## [Work item]
Print all the entries exactly.

Stored entries
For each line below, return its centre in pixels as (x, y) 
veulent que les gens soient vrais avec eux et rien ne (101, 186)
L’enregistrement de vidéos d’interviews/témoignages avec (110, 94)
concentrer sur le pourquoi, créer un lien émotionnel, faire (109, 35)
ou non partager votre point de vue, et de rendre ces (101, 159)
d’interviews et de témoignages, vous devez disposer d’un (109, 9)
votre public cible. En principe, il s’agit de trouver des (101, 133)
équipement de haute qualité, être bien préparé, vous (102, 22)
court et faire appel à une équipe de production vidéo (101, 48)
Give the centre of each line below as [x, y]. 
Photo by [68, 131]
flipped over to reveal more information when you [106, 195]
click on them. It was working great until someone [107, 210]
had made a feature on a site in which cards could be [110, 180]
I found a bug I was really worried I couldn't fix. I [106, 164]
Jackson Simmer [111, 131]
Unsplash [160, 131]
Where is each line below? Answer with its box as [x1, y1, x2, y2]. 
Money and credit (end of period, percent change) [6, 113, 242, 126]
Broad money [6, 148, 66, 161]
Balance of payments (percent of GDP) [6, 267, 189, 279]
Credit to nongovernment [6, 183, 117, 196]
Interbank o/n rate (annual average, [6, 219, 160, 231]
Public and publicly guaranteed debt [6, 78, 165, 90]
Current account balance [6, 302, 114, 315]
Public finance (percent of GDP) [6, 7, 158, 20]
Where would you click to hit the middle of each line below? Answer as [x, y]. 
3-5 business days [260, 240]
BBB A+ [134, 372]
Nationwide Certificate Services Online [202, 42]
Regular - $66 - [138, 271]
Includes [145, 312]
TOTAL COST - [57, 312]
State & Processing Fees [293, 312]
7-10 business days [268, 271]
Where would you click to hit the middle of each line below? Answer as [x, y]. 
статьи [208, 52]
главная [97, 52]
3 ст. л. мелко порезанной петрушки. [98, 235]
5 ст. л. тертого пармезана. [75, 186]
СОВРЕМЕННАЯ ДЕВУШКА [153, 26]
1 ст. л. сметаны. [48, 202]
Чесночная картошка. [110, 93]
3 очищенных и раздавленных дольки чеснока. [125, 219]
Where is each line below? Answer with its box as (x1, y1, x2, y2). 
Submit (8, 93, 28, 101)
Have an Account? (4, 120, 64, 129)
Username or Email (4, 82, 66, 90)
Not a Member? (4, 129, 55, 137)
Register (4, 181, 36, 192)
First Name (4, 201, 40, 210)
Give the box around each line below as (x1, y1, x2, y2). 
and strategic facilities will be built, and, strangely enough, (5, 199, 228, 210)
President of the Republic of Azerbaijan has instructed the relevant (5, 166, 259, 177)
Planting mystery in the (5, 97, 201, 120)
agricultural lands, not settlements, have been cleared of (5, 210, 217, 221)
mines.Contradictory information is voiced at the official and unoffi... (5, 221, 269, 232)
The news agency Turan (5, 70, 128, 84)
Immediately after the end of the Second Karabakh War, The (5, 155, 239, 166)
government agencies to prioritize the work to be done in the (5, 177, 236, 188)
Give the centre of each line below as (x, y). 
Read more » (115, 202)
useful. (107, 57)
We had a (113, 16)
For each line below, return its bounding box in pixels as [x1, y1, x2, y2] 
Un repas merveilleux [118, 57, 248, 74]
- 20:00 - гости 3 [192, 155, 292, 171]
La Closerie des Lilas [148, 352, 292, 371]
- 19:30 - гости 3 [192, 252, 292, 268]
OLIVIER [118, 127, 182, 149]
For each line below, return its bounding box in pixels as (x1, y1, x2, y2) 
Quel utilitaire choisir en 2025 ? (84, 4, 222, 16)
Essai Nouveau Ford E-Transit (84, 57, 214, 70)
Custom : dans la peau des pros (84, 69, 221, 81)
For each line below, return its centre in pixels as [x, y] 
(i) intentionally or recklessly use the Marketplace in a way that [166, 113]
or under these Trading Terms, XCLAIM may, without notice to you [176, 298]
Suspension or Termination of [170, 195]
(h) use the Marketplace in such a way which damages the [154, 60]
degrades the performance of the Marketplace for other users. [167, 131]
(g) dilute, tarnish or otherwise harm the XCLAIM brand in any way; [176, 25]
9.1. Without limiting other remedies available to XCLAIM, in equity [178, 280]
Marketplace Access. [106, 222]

## [Expected answer]
For each line below, return its centre in pixels as (x, y) 
veulent que les gens soient vrais avec eux et rien ne (101, 186)
L’enregistrement de vidéos d’interviews/témoignages avec (110, 94)
concentrer sur le pourquoi, créer un lien émotionnel, faire (109, 35)
ou non partager votre point de vue, et de rendre ces (101, 159)
d’interviews et de témoignages, vous devez disposer d’un (109, 9)
votre public cible. En principe, il s’agit de trouver des (101, 133)
équipement de haute qualité, être bien préparé, vous (102, 22)
court et faire appel à une équipe de production vidéo (101, 48)
Give the centre of each line below as [x, y]. 
Photo by [68, 131]
flipped over to reveal more information when you [106, 195]
click on them. It was working great until someone [107, 210]
had made a feature on a site in which cards could be [110, 180]
I found a bug I was really worried I couldn't fix. I [106, 164]
Jackson Simmer [111, 131]
Unsplash [160, 131]
Where is each line below? Answer with its box as [x1, y1, x2, y2]. 
Money and credit (end of period, percent change) [6, 113, 242, 126]
Broad money [6, 148, 66, 161]
Balance of payments (percent of GDP) [6, 267, 189, 279]
Credit to nongovernment [6, 183, 117, 196]
Interbank o/n rate (annual average, [6, 219, 160, 231]
Public and publicly guaranteed debt [6, 78, 165, 90]
Current account balance [6, 302, 114, 315]
Public finance (percent of GDP) [6, 7, 158, 20]
Where would you click to hit the middle of each line below? Answer as [x, y]. 
3-5 business days [260, 240]
BBB A+ [134, 372]
Nationwide Certificate Services Online [202, 42]
Regular - $66 - [138, 271]
Includes [145, 312]
TOTAL COST - [57, 312]
State & Processing Fees [293, 312]
7-10 business days [268, 271]
Where would you click to hit the middle of each line below? Answer as [x, y]. 
статьи [208, 52]
главная [97, 52]
3 ст. л. мелко порезанной петрушки. [98, 235]
5 ст. л. тертого пармезана. [75, 186]
СОВРЕМЕННАЯ ДЕВУШКА [153, 26]
1 ст. л. сметаны. [48, 202]
Чесночная картошка. [110, 93]
3 очищенных и раздавленных дольки чеснока. [125, 219]
Where is each line below? Answer with its box as (x1, y1, x2, y2). 
Submit (8, 93, 28, 101)
Have an Account? (4, 120, 64, 129)
Username or Email (4, 82, 66, 90)
Not a Member? (4, 129, 55, 137)
Register (4, 181, 36, 192)
First Name (4, 201, 40, 210)
Give the box around each line below as (x1, y1, x2, y2). 
and strategic facilities will be built, and, strangely enough, (5, 199, 228, 210)
President of the Republic of Azerbaijan has instructed the relevant (5, 166, 259, 177)
Planting mystery in the (5, 97, 201, 120)
agricultural lands, not settlements, have been cleared of (5, 210, 217, 221)
mines.Contradictory information is voiced at the official and unoffi... (5, 221, 269, 232)
The news agency Turan (5, 70, 128, 84)
Immediately after the end of the Second Karabakh War, The (5, 155, 239, 166)
government agencies to prioritize the work to be done in the (5, 177, 236, 188)
Give the centre of each line below as (x, y). 
Read more » (115, 202)
useful. (107, 57)
We had a (113, 16)
For each line below, return its bounding box in pixels as [x1, y1, x2, y2] 
Un repas merveilleux [118, 57, 248, 74]
- 20:00 - гости 3 [192, 155, 292, 171]
La Closerie des Lilas [148, 352, 292, 371]
- 19:30 - гости 3 [192, 252, 292, 268]
OLIVIER [118, 127, 182, 149]
For each line below, return its bounding box in pixels as (x1, y1, x2, y2) 
Quel utilitaire choisir en 2025 ? (84, 4, 222, 16)
Essai Nouveau Ford E-Transit (84, 57, 214, 70)
Custom : dans la peau des pros (84, 69, 221, 81)
For each line below, return its centre in pixels as [x, y] 
(i) intentionally or recklessly use the Marketplace in a way that [166, 113]
or under these Trading Terms, XCLAIM may, without notice to you [176, 298]
Suspension or Termination of [170, 195]
(h) use the Marketplace in such a way which damages the [154, 60]
degrades the performance of the Marketplace for other users. [167, 131]
(g) dilute, tarnish or otherwise harm the XCLAIM brand in any way; [176, 25]
9.1. Without limiting other remedies available to XCLAIM, in equity [178, 280]
Marketplace Access. [106, 222]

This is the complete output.